Hello! In computer science, there are numerous acronyms that are commonly used. However, not all the time you know what they mean. Although some can be more complicated than others, today we will talk specifically about the differences between FTP and SFTP. Files Transfer Protocol is a protocol created to be able to transfer information between different systems. Within the hosting ecosystem, it is very relevant because it is an ally to upload or download information to our hosting in a quick and easy way. Certainly, the use of hosting is relatively new. However, this protocol was born in 1974. Although it was originally intended for other purposes, its operation evolved to its present form in 1985.
How FTP works.
FTP is based on a client-server configuration. Therefore, it allows you to transmit information regardless of the operating system you use. Even the system used by the hosting provider (Windows, Linux, MAC, etc.) is not relevant. To be able to use it, it is necessary to have a server and also a client. Check our tutorials to learn more about each type.
The communication is initiated when a connection is made from the client to the server. In addition, this connection is negotiated through the network port 21, also called control port. However, this will not be the port through which the information will be sent or downloaded. Indeed, this depends on the FTP mode selected.
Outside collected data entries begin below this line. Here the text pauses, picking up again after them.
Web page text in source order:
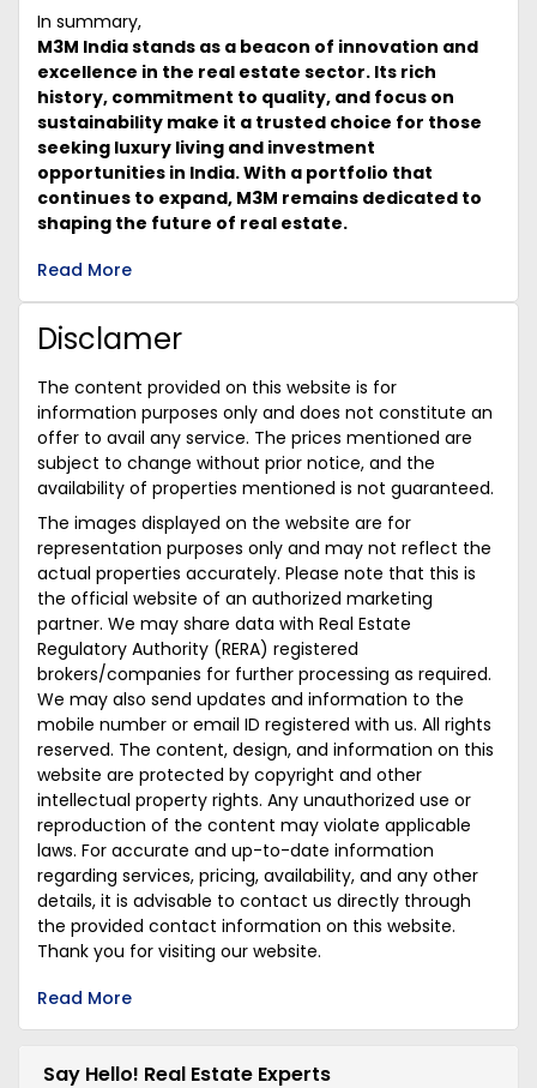
In summary,
M3M India stands as a beacon of innovation and
excellence in the real estate sector. Its rich
history, commitment to quality, and focus on
sustainability make it a trusted choice for those
seeking luxury living and investment
opportunities in India. With a portfolio that
continues to expand, M3M remains dedicated to
shaping the future of real estate.
Read More
Disclamer
The content provided on this website is for
information purposes only and does not constitute an
offer to avail any service. The prices mentioned are
subject to change without prior notice, and the
availability of properties mentioned is not guaranteed.
The images displayed on the website are for
representation purposes only and may not reflect the
actual properties accurately. Please note that this is
the official website of an authorized marketing
partner. We may share data with Real Estate
Regulatory Authority (RERA) registered
brokers/companies for further processing as required.
We may also send updates and information to the
mobile number or email ID registered with us. All rights
reserved. The content, design, and information on this
website are protected by copyright and other
intellectual property rights. Any unauthorized use or
reproduction of the content may violate applicable
laws. For accurate and up-to-date information
regarding services, pricing, availability, and any other
details, it is advisable to contact us directly through
the provided contact information on this website.
Thank you for visiting our website.
Read More
Say Hello! Real Estate Experts

Active mode: the server opens the initial connection. Consequently, it opens the connection on its port 20 and connects to the client on a random port greater than 1024. Moreover, this port is specified by the FTP client itself. Note that this is the least recommended option. Indeed, its use implies having a fairly wide range of ports open on your computer. It certainly carries many security risks.
Passive mode: the client opens the initial connection. In addition, it is the server that indicates which port to open. It will always be done on a network port greater than 1024 of the servers. Therefore, it is not necessary to have open ports on the computer. This is logical, since it will be the server that will open the connection.
We have already mentioned that the FT protocol was created several years ago. Even before hackers existed. Therefore, it was not recognized as a secure protocol. In fact, the information that travels between computer and server is in plain text. That is, without any kind of encryption.
What does the lack of encryption imply?
Well, this implies a considerable risk that the data will be captured. Indeed, an attacker could see our connection data and even view the information we are uploading. Even worse, they could download it using a Sniffer type software. These tools are capable of scanning the network for vulnerabilities.
Suppose you make a connection using plain FTP. As a result, you will see a warning that the connection is not secure. We have established that the FTP connection is not secure at all. Because of this, two secure versions were subsequently born: FTPS and SFTP. Although they are almost the same acronym, they are not at all the same. Let’s take a look at what each one consists of.
Secure versions of FTP: FTPS and SFTP
What is FTPS?
FTPS works in the same way as conventional FTP. However, the main difference is that it has an SSL/TLS encryption layer underneath. Also, this layer is provided by a security certificate. It is known as Secure FTP and there are two types of connection:
- Explicit FTPS: This is the month used. In addition, we also recommend its use. A normal, unencrypted connection is made. However, before sending any sensitive data, TLS negotiation is required to encrypt the connection.
- Implicit FTPS: It is in disuse. In fact, it is not available on most servers. The negotiation of the secure connection is done before any FTP command is sent.
What is SFTP?
SFTP is a wholly different protocol from conventional FTP. Indeed, it is based on the SSH (Secure Shell) protocol. In addition, the entire connection is encrypted and made through network port 22. They differ not only in encryption. Additionally, it is a protocol with more functionalities than conventional FTP. For example, we have the execution of CLI (Command Line Interface) commands.
SFTP stands for Secure File Transfer Protocol. Through it, we can exchange encrypted data between the client and the server. It uses Secure Shell (SSH) for this purpose. In addition, we can not only transfer files via SFTP. Indeed, we can view directories, rename them or limit rights. An SFTP program allows you to upload files for your website to your webspace. We can even create a backup of the website with SFTP. With a SFTP program, you can also delete entire files and folders. Indeed, if you delete contents, they will no longer appear to visitors of your website. In short, SFTP is the successor to FTP. The major difference is greater security. This is indicated by the addition Secure.
Security is a fundamental concern in any technology environment. Certainly, in the world of hosting, it is an element that also depends on the provider. However, it is primarily an element to be taken care of by the user. Today we talked about the differences between FTP and SFTP. Logically, you may have noticed that the main difference is related to security. Therefore, it is not currently recommended using a conventional FTP connection to connect. There are certainly exceptions. For example, we can use them for specific cases for reasons of urgency. Mostly when we need a fast connection and do not have much time to configure it. Moreover, when the data to be shared is not sensitive.
Consequently, when you connect via FTP to upload or download data, remember to always do it via FTPS or SFTP. This way, we are taking care of our data. Please keep in mind that hackers are always on the prowl. Therefore, it is our duty to make things more difficult for them. See you soon!